First and foremost, you need to understand that anxiety is a natural human sense that causes one to instinctively be prepared for anything about to happen. Though anxiety is a necessary feeling, with more and more people experiencing severe anxiety conditions, doctors have started to question its significance.
Experiencing anxiety is like a rolling snowball. The more you think and the more you stress about it, the more you stress the more you worry resulting in a state where their anxiety is reeling down. Though it can be both upsetting and frustrating, one needs to handle people having anxiety conditions with patience. The following points will help you deal with those having excessive anxiety conditions.
- Try to understand them
Anxiety is an intrinsic reaction. It has been in use since evolution for the purpose of sensing predators and danger. Even after so many years we are still wired to the ‘fight, flight or freeze’ response. For some these responses are quite dominant while some try to manage them efficiently.
Once you get to what causes people to be touchy or irritable, you will be able to be more understanding and compassionate to them. Pay attention to why they behave in such a way and avoid doing activities or putting them in situations that cause them to react.
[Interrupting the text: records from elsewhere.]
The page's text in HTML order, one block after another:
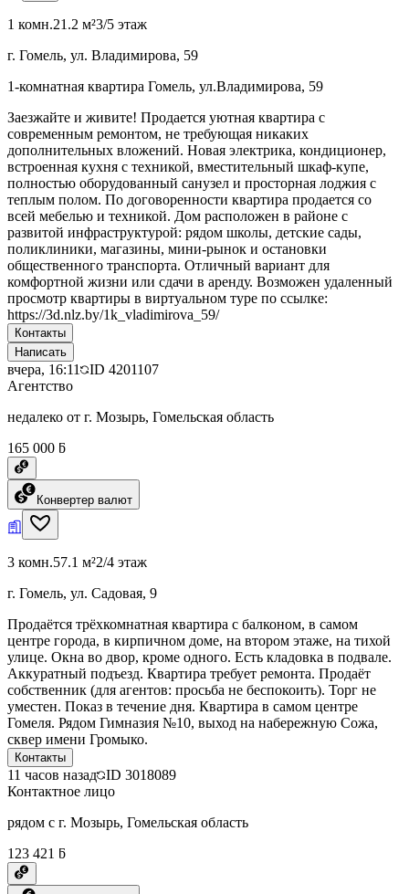
1 комн.21.2 м²3/5 этаж
г. Гомель, ул. Владимирова, 59
1-комнатная квартира Гомель, ул.Владимирова, 59
Заезжайте и живите! Продается уютная квартира с
современным ремонтом, не требующая никаких
дополнительных вложений. Новая электрика, кондиционер,
встроенная кухня с техникой, вместительный шкаф-купе,
полностью оборудованный санузел и просторная лоджия с
теплым полом. По договоренности квартира продается со
всей мебелью и техникой. Дом расположен в районе с
развитой инфраструктурой: рядом школы, детские сады,
поликлиники, магазины, мини-рынок и остановки
общественного транспорта. Отличный вариант для
комфортной жизни или сдачи в аренду. Возможен удаленный
просмотр квартиры в виртуальном туре по ссылке:
https://3d.nlz.by/1k_vladimirova_59/
Контакты
Написать
вчера, 16:11 ID 4201107
Агентство
недалеко от г. Мозырь, Гомельская область
165 000 ƃ
Конвертер валют
3 комн.57.1 м²2/4 этаж
г. Гомель, ул. Садовая, 9
Продаётся трёхкомнатная квартира с балконом, в самом
центре города, в кирпичном доме, на втором этаже, на тихой
улице. Окна во двор, кроме одного. Есть кладовка в подвале.
Аккуратный подъезд. Квартира требует ремонта. Продаёт
собственник (для агентов: просьба не беспокоить). Торг не
уместен. Показ в течение дня. Квартира в самом центре
Гомеля. Рядом Гимназия №10, выход на набережную Сожа,
сквер имени Громыко.
Контакты
11 часов назад ID 3018089
Контактное лицо
рядом с г. Мозырь, Гомельская область
123 421 ƃ
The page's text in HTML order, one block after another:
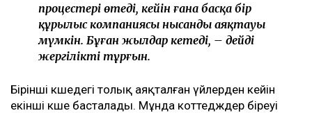
процестері өтеді, кейін ғана басқа бір
құрылыс компаниясы нысанды аяқтауы
мүмкін. Бұған жылдар кетеді, – дейді
жергілікті тұрғын.
Бірінші көшедегі толық аяқталған үйлерден кейін
екінші көше басталады. Мұнда коттедждер біреуі
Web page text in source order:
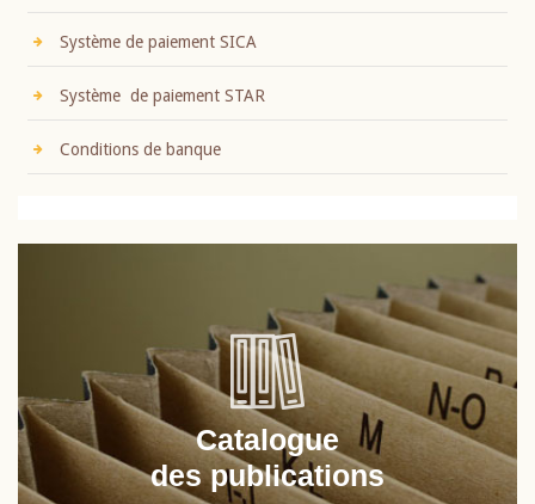
Système de paiement SICA
Système de paiement STAR
Conditions de banque
Catalogue
des publications
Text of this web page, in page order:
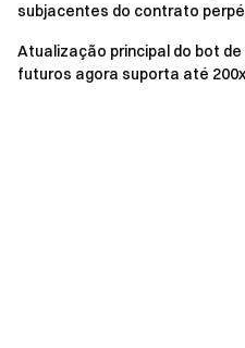
subjacentes do contrato
Atualização principal do bot
futuros agora suporta até 200x
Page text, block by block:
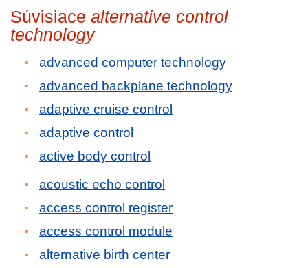
Súvisiace alternative control
technology
advanced computer technology
advanced backplane technology
adaptive cruise control
adaptive control
active body control
acoustic echo control
access control register
access control module
alternative birth center

- Show your support in accordance with their preference
Rather than assuming that the kind of treatment that you have in mind is better for them, ask what they would prefer and how they would like to be treated. Research has shown that some people have an avoidant attachment style. These people would prefer if the support offered to them were concrete and practical. Contrastingly some people prefer emotional support due to their fear of abandonment.
These observations suggest that the attachment style of each individual varies and thus providing tailor-made support can help your loved ones to get through this difficulty.
- Utilize their experiences in their anxiety
If your loved ones have insight into why they might be experiencing anxiety, use them to identify the recurring patterns. These can be helpful when they are fussy. Once you understand why they might be reacting the way they are, you will be able to manage both the person and the situation effectively. In cases, where they cannot find insight into their anxiety, encourage them to consult a mental health care professional as they are more efficient in identifying the triggers and compulsions that the person might be undergoing.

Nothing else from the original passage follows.